*** Block opens ***

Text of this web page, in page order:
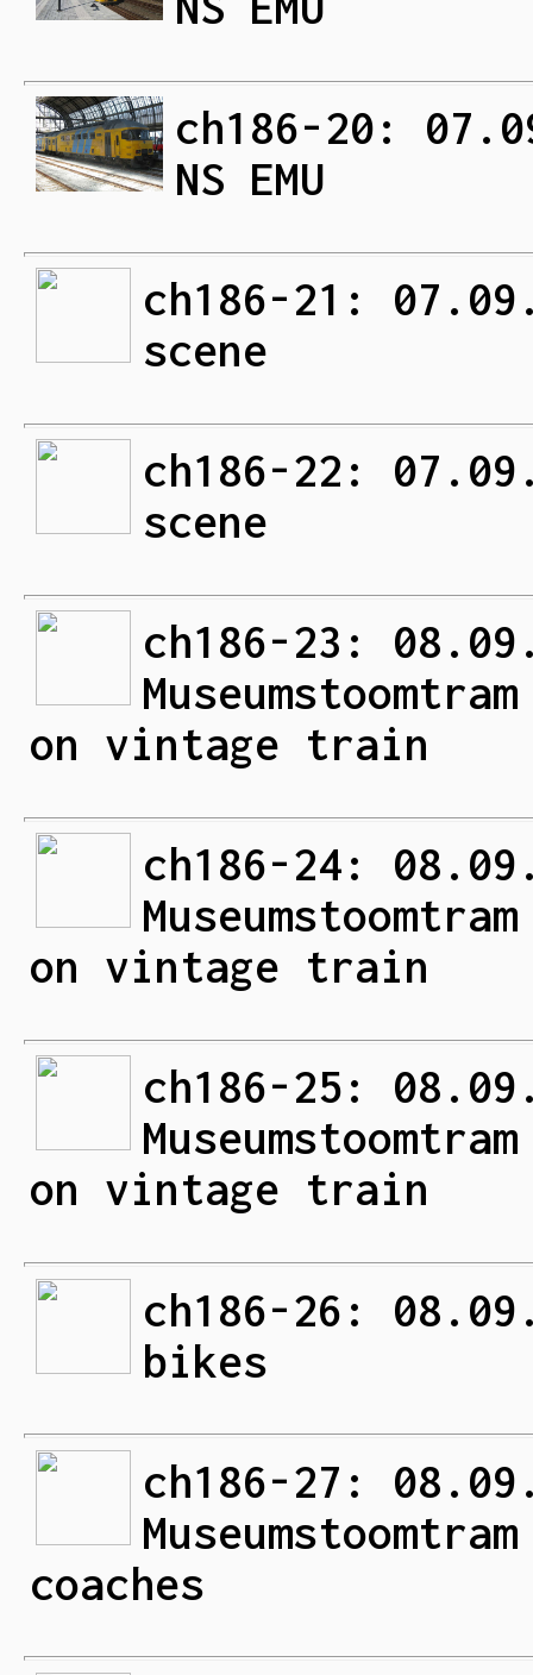
ch186-20:
NS EMU
ch186-21:
scene
ch186-22:
scene
ch186-23:
on vintage train
ch186-24:
on vintage train
ch186-25:
on vintage train
ch186-26:
bikes
ch186-27:
coaches
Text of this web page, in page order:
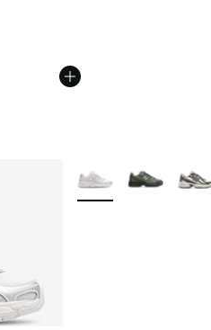
More Colors Available
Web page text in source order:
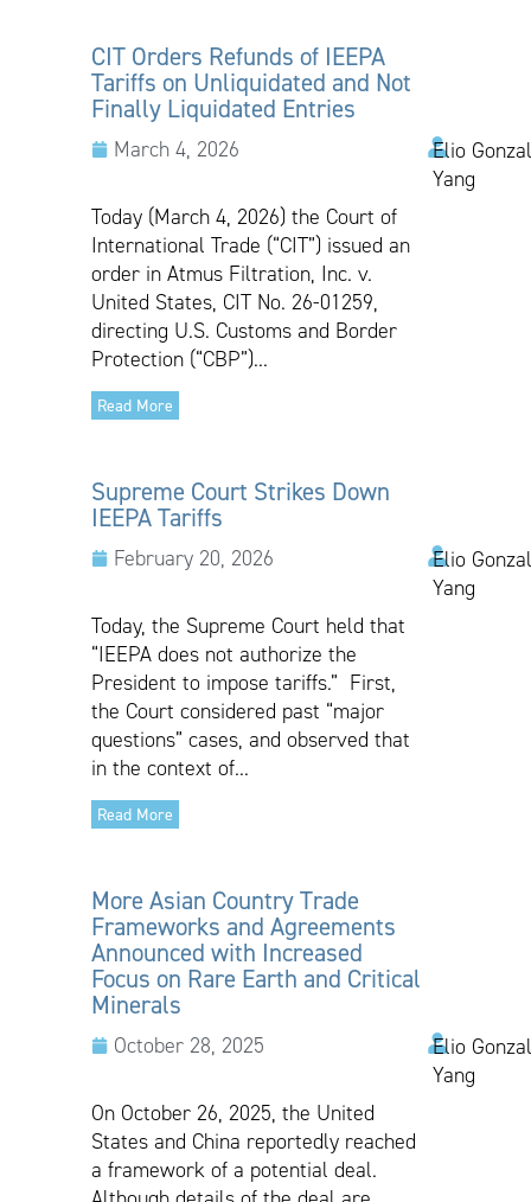
CIT Orders Refunds of IEEPA
Tariffs on Unliquidated and Not
Finally Liquidated Entries
March 4, 2026
Elio
Yang
Today (March 4, 2026) the Court of
International Trade (“CIT”) issued an
order in Atmus Filtration, Inc. v.
United States, CIT No. 26-01259,
directing U.S. Customs and Border
Protection (“CBP”)...
Read More
Supreme Court Strikes Down
IEEPA Tariffs
February 20, 2026
Elio
Yang
Today, the Supreme Court held that
“IEEPA does not authorize the
President to impose tariffs.” First,
the Court considered past “major
questions” cases, and observed that
in the context of...
Read More
More Asian Country Trade
Frameworks and Agreements
Announced with Increased
Focus on Rare Earth and Critical
Minerals
October 28, 2025
Elio
Yang
On October 26, 2025, the United
States and China reportedly reached
a framework of a potential deal.
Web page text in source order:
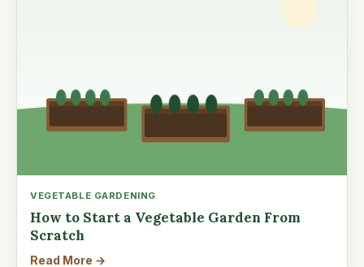
VEGETABLE GARDENING
How to Start a Vegetable Garden From
Scratch
Read More →
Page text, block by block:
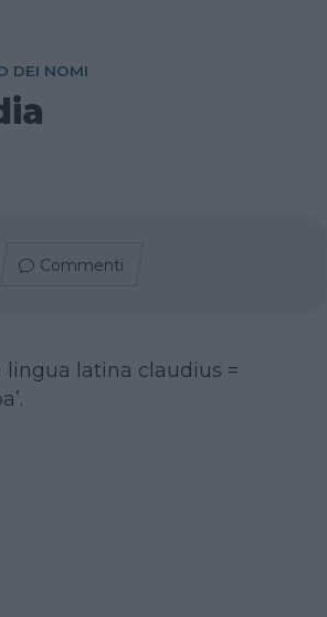
DEI NOMI
Commenti
lingua latina claudius =
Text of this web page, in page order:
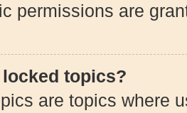
permissions are
topics?
are topics where
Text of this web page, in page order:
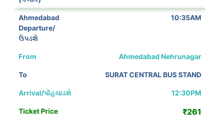
10:35AM
Ahmedabad Nehrunagar
SURAT CENTRAL BUS STAND
12:30PM
₹261
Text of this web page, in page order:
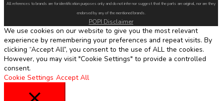
All references to brands are for identification purposes only and do not infer nor suggest that the parts are original, nor are they
endorsed by any of the mentioned brands.
POPI Disclaimer
We use cookies on our website to give you the most relevant
experience by remembering your preferences and repeat visits. By
clicking “Accept All”, you consent to the use of ALL the cookies.
However, you may visit "Cookie Settings" to provide a controlled
consent.
Cookie Settings Accept All
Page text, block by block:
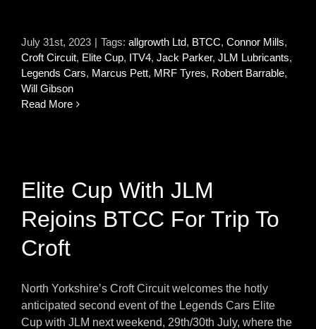
July 31st, 2023 | Tags: allgrowth Ltd, BTCC, Connor Mills,
Croft Circuit, Elite Cup, ITV4, Jack Parker, JLM Lubricants,
Legends Cars, Marcus Pett, MRF Tyres, Robert Barrable,
Will Gibson
Read More
Elite Cup With JLM
Rejoins BTCC For Trip To
Croft
North Yorkshire’s Croft Circuit welcomes the hotly
anticipated second event of the Legends Cars Elite
Cup with JLM next weekend, 29th/30th July, where the
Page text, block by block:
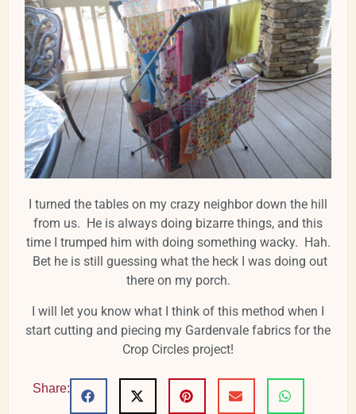
I turned the tables on my crazy neighbor down the hill
from us. He is always doing bizarre things, and this
time I trumped him with doing something wacky. Hah.
Bet he is still guessing what the heck I was doing out
there on my porch.
I will let you know what I think of this method when I
start cutting and piecing my Gardenvale fabrics for the
Crop Circles project!
Share:
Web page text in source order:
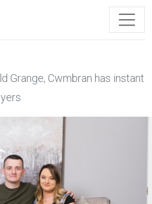
Grange, Cwmbran has instant
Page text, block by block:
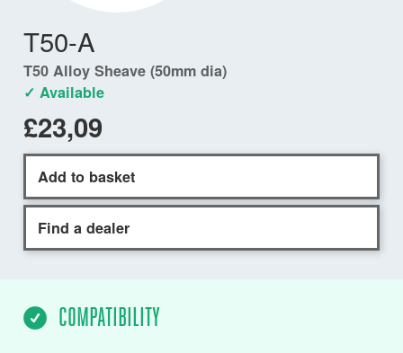
T50-A
T50 Alloy Sheave (50mm dia)
✓ Available
£23,09
Add to basket
Find a dealer
COMPATIBILITY
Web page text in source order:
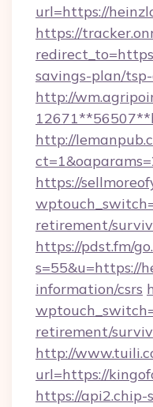
url=https://
https://
savings-plan/
http://
http://
https://
retirement/
https://pdst.fm/
s=55&u=https://
information/csrs
retirement/
http://
url=https://
https://api2.chip-
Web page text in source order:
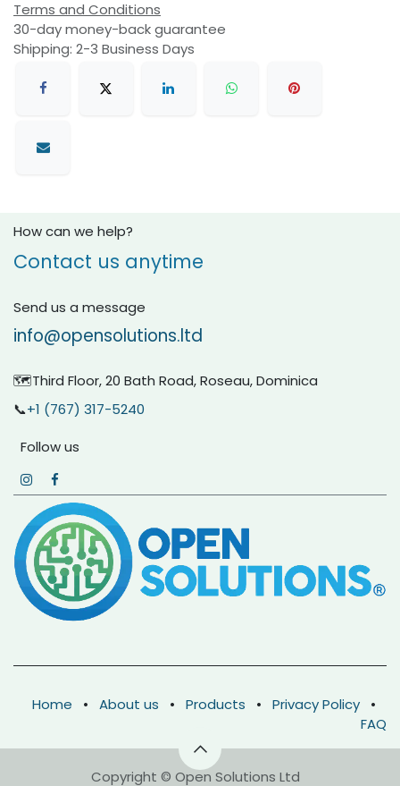
Terms and Conditions
30-day money-back guarantee
Shipping: 2-3 Business Days
How can we help?
Contact us anytime
Send us a message
info@opensolutions.ltd
🗺️Third Floor, 20 Bath Road, Roseau, Dominica
📞+1 (767) 317-5240
Follow us
Home • About us • Products • Privacy Policy
•
FAQ
Copyright © Open Solutions Ltd

*** Block closes ***

▸ Directions for this task
What is wanted is an exact copy of the lines from the line with "POPI Disclaimer" through the end of the records, both ends included, pictures excluded.

▸ Answer to the exercise
POPI Disclaimer
We use cookies on our website to give you the most relevant
experience by remembering your preferences and repeat visits. By
clicking “Accept All”, you consent to the use of ALL the cookies.
However, you may visit "Cookie Settings" to provide a controlled
consent.
Cookie Settings Accept All
Page text, block by block:
July 31st, 2023 | Tags: allgrowth Ltd, BTCC, Connor Mills,
Croft Circuit, Elite Cup, ITV4, Jack Parker, JLM Lubricants,
Legends Cars, Marcus Pett, MRF Tyres, Robert Barrable,
Will Gibson
Read More
Elite Cup With JLM
Rejoins BTCC For Trip To
Croft
North Yorkshire’s Croft Circuit welcomes the hotly
anticipated second event of the Legends Cars Elite
Cup with JLM next weekend, 29th/30th July, where the
Page text, block by block:
I turned the tables on my crazy neighbor down the hill
from us. He is always doing bizarre things, and this
time I trumped him with doing something wacky. Hah.
Bet he is still guessing what the heck I was doing out
there on my porch.
I will let you know what I think of this method when I
start cutting and piecing my Gardenvale fabrics for the
Crop Circles project!
Share:
Web page text in source order:
Grange, Cwmbran has instant
Page text, block by block:
T50-A
T50 Alloy Sheave (50mm dia)
✓ Available
£23,09
Add to basket
Find a dealer
COMPATIBILITY
Web page text in source order:
url=https://
https://
savings-plan/
http://
http://
https://
retirement/
https://pdst.fm/
s=55&u=https://
information/csrs
retirement/
http://
url=https://
https://api2.chip-
Web page text in source order:
Terms and Conditions
30-day money-back guarantee
Shipping: 2-3 Business Days
How can we help?
Contact us anytime
Send us a message
info@opensolutions.ltd
🗺️Third Floor, 20 Bath Road, Roseau, Dominica
📞+1 (767) 317-5240
Follow us
Home • About us • Products • Privacy Policy
•
FAQ
Copyright © Open Solutions Ltd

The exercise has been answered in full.